中午十二点十七分,省厅六楼那间临时指挥节点的门被推开时,顾轩正盯着屏幕右下角的时间。12:17:03。他没抬头,手指在键盘上敲下最后一个确认指令,回车键按下的一瞬,系统弹出绿色提示框:【物理线路已切断|数据捕获完成|日志封存成功】。
门外传来脚步声,皮鞋踩在水泥地上的节奏很稳,是周临川。他手里拎着个黑色塑料袋,进门就把门反锁了,顺手把袋子往桌上一扔,发出“啪”的一声闷响。
“硬盘找到了。”他说,声音像砂纸磨过铁板,“在城西快捷酒店三零七房间,藏在床垫底下。人已经不在那儿了,但房东说昨天下午看见他提着电脑包出门,打车走的。”
顾轩这才抬眼,看了他一眼。周临川额头上有点汗,衬衫领口松了一颗扣子,左手虎口那道烫伤疤痕泛着红。他没多问,只点了下头:“恢复出来多少?”
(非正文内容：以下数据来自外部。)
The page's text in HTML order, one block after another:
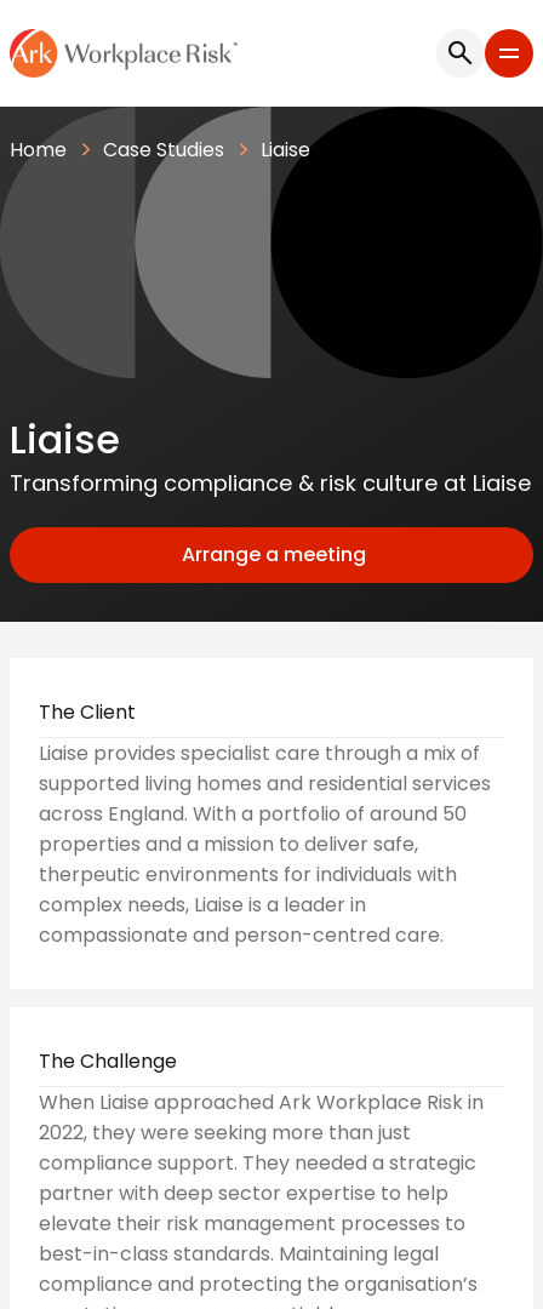
Home Case Studies Liaise
Liaise
Transforming compliance & risk culture at Liaise
Arrange a meeting
The Client
Liaise provides specialist care through a mix of
supported living homes and residential services
across England. With a portfolio of around 50
properties and a mission to deliver safe,
therpeutic environments for individuals with
complex needs, Liaise is a leader in
compassionate and person-centred care.
The Challenge
When Liaise approached Ark Workplace Risk in
2022, they were seeking more than just
compliance support. They needed a strategic
partner with deep sector expertise to help
elevate their risk management processes to
best-in-class standards. Maintaining legal
compliance and protecting the organisation’s
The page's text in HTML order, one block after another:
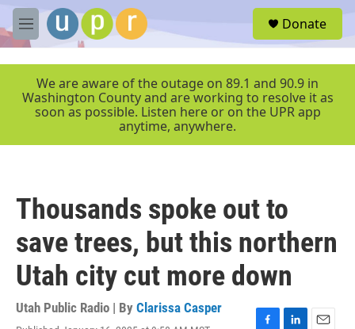
Skip to main content
M
e
r
Donate
We are aware of the outage on 89.1 and 90.9 in
Washington County and are working to resolve it as
soon as possible. Listen here or on the UPR app
anytime, anywhere.
Thousands spoke out to
save trees, but this northern
Utah city cut more down
Utah Public Radio | By Clarissa Casper
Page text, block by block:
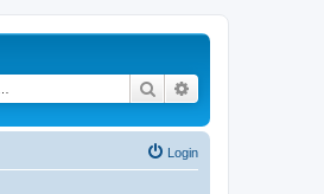
Search
Login
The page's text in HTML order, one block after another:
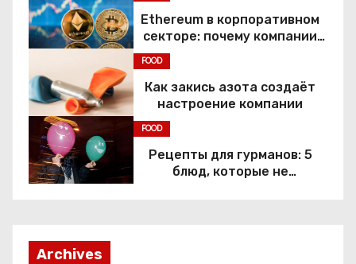
Ethereum в корпоративном
секторе: почему компании
FOOD
Как закись азота создаёт
настроение компании
FOOD
Рецепты для гурманов: 5
блюд, которые не
Archives

“视频一段,四十三秒。”周临川从袋子里抽出一个U盘插进主机,“拍的是他自己操作电脑的过程,上传文件到纪检匿名通道后台。时间戳对得上——凌晨两点五十一分,和你抓到的那个IP完全一致。”
屏幕亮起,画面晃动,背景是一张凌乱的床铺,桌角摆着半瓶矿泉水和一盒烟。镜头前的男人穿着灰色夹克,脸对着摄像头,语气平静:“秦总让我照做,钱已经到账,事成之后再给十万。”说完,他打开浏览器,输入一串网址,点击上传,文件名清晰可见:《旧改项目违规操作初核报告(草稿)》。
正是那份“毒饵文档”。
顾轩盯着看了两遍,没说话。他伸手摸了下袖口的檀木珠,拇指在最上面那颗来回蹭了两下,然后打开内网权限,把这段视频同步传进了监察组加密通道,附言只写了一句:“请查此人资金往来及上线联络方式。”
发送成功。
不到三分钟,监察组回信:【已立案受理,启动紧急留置程序,目标人物身份确认为秦霜文化公司前外包员工李伟,现住址锁定为南城区枫林路18号小区3栋502室】。
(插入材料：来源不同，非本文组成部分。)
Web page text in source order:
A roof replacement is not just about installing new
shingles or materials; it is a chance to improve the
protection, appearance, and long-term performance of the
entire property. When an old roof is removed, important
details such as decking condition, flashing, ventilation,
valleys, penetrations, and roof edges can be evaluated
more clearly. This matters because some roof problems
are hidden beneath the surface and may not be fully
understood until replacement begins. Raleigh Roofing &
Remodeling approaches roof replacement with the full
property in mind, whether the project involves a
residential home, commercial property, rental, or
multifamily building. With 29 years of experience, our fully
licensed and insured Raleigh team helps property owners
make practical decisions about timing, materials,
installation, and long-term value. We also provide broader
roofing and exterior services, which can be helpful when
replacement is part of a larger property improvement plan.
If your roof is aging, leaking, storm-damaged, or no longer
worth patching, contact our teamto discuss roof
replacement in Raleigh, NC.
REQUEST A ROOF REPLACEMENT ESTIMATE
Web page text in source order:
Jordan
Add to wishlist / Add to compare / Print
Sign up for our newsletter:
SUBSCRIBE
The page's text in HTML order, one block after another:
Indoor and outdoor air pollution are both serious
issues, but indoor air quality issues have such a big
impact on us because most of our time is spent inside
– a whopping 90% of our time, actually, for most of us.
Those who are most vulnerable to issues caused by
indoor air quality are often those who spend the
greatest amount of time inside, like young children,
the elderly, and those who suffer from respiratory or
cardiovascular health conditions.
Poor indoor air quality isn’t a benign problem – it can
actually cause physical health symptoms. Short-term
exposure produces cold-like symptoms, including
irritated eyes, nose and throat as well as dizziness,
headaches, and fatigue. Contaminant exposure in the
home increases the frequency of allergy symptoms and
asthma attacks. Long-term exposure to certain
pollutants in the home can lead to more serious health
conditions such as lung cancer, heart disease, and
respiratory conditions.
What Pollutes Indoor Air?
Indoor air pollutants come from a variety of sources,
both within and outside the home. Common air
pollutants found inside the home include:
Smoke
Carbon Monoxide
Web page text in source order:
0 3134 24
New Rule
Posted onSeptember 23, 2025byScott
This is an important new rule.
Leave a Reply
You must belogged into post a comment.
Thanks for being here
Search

“动作快点。”顾轩看着周临川,“你现在就去,别让他跑了。”
周临川抓起外套就往外走,手搭上门把时顿了一下:“要不要叫支援?”
“不用。”顾轩摇头,“你带两个人就行,便衣,别惊动物业。搜查过程全程录像,硬盘原样带回,别碰其他东西。”
门关上了。
屋子里又只剩他一个人。风扇嗡嗡响,三台终端同时运行着不同模块,其中一台正滚动刷新着舆情监控数据。三家媒体撤稿声明已经挂满两个小时,关键词热度开始回落,但仍有零星账号在发小作文,说什么“体制内黑幕”“权力游戏普通人遭殃”,煽动性很强。
顾轩冷笑了一声。
他知道这是残余火力,是有人还在垂死挣扎。但他也清楚,真正的战场从来不在网上,在流程里,在审批链上,在那些没人注意的签字栏和系统日志中。
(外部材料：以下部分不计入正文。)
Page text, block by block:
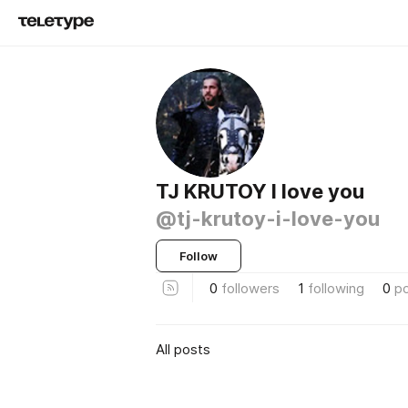
TJ KRUTOY I love you
@tj-krutoy-i-love-you
Follow
0 followers 1 following 0
All posts
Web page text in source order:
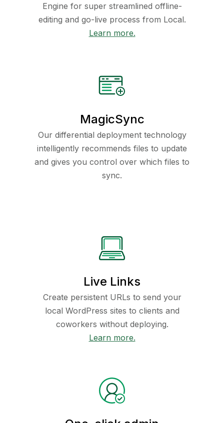
Engine for super streamlined offline-
editing and go-live process from Local.
Learn more.
MagicSync
Our differential deployment technology
intelligently recommends files to update
and gives you control over which files to
sync.
Live Links
Create persistent URLs to send your
local WordPress sites to clients and
coworkers without deploying.
Learn more.
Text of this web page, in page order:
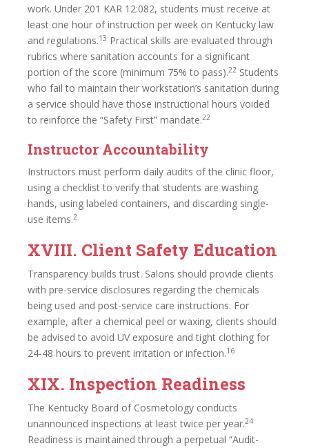
work. Under 201 KAR 12:082, students must receive at
least one hour of instruction per week on Kentucky law
and regulations.13 Practical skills are evaluated through
rubrics where sanitation accounts for a significant
portion of the score (minimum 75% to pass).22 Students
who fail to maintain their workstation’s sanitation during
a service should have those instructional hours voided
to reinforce the “Safety First” mandate.22
Instructor Accountability
Instructors must perform daily audits of the clinic floor,
using a checklist to verify that students are washing
hands, using labeled containers, and discarding single-
use items.2
XVIII. Client Safety Education
Transparency builds trust. Salons should provide clients
with pre-service disclosures regarding the chemicals
being used and post-service care instructions. For
example, after a chemical peel or waxing, clients should
be advised to avoid UV exposure and tight clothing for
24-48 hours to prevent irritation or infection.16
XIX. Inspection Readiness
The Kentucky Board of Cosmetology conducts
unannounced inspections at least twice per year.24
Readiness is maintained through a perpetual “Audit-
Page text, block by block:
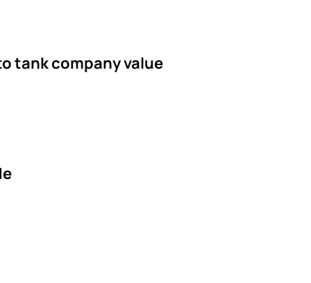
tank company value
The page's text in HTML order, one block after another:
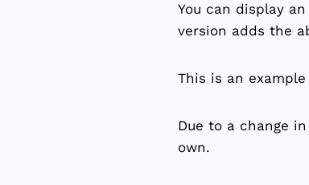
You can display
version adds the
This is an
Due to a change
own.
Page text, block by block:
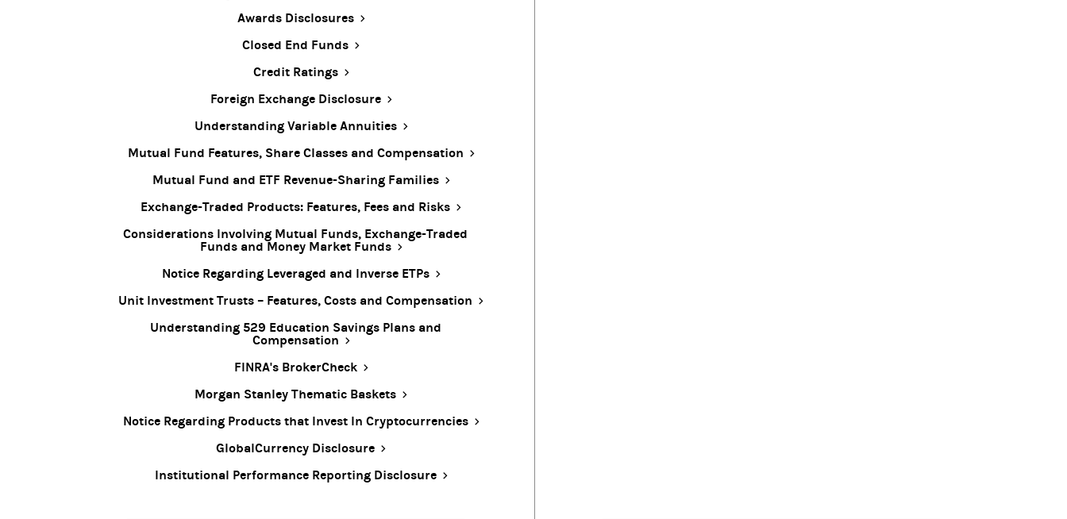
Awards Disclosures
Closed End Funds
Credit Ratings
Foreign Exchange Disclosure
Understanding Variable Annuities
Mutual Fund Features, Share Classes and Compensation
Mutual Fund and ETF Revenue-Sharing Families
Exchange-Traded Products: Features, Fees and Risks
Considerations Involving Mutual Funds, Exchange-Traded
Funds and Money Market Funds
Notice Regarding Leveraged and Inverse ETPs
Unit Investment Trusts – Features, Costs and Compensation
Understanding 529 Education Savings Plans and
Compensation
FINRA's BrokerCheck
Morgan Stanley Thematic Baskets
Notice Regarding Products that Invest In Cryptocurrencies
GlobalCurrency Disclosure
Institutional Performance Reporting Disclosure
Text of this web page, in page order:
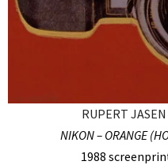
RUPERT
NIKON – ORANGE
1988
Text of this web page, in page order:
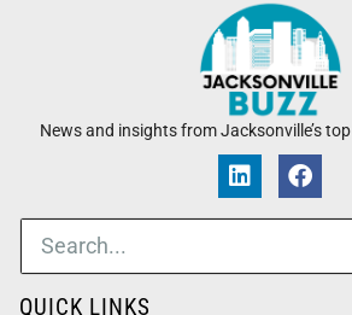
News and insights from Jacksonville’s
QUICK LINKS
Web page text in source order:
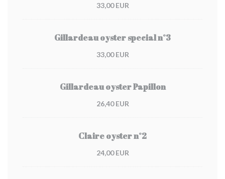
33,00 EUR
Gillardeau oyster special n°3
33,00 EUR
Gillardeau oyster Papillon
26,40 EUR
Claire oyster n°2
24,00 EUR

他调出省厅内网公告编辑界面,标题打了四个字:《情况说明》。正文很简单:
“近日有关‘某干部涉嫌违规操作旧改项目’的信息在网络传播,经初步核查,相关举报材料系伪造流程、嫁祸公职人员所用。目前已有证据表明,存在外部人员冒用内部系统权限进行恶意上传行为。我单位已向纪检监察部门正式报案,并配合开展调查。后续进展将依法依规公布。”
落款:省住房和城乡建设厅办公室
时间:2025年6月18日 中午12:25
点击发布。
公告瞬间推送到全省住建系统内网首页,所有登录用户强制弹窗提示。不到十分钟,微信群里就开始炸锅。有熟人私聊他:“老顾,这回真要干大的?”他没回。也有不熟的转发朋友圈配文:“看来有人要栽了。”他也只是看了一眼,关掉手机。
他知道,这一波不是反击,是亮剑。
让所有人都看清楚,谁才是猎物,谁才是猎人。
南城区枫林路18号小区3栋502室,房门被踹开的时候,李伟正在卫生间刷牙。泡沫还没吐干净,两个穿便衣的男人就把他按在墙上,搜身、戴手铐、拍照取证,整个过程不到五分钟。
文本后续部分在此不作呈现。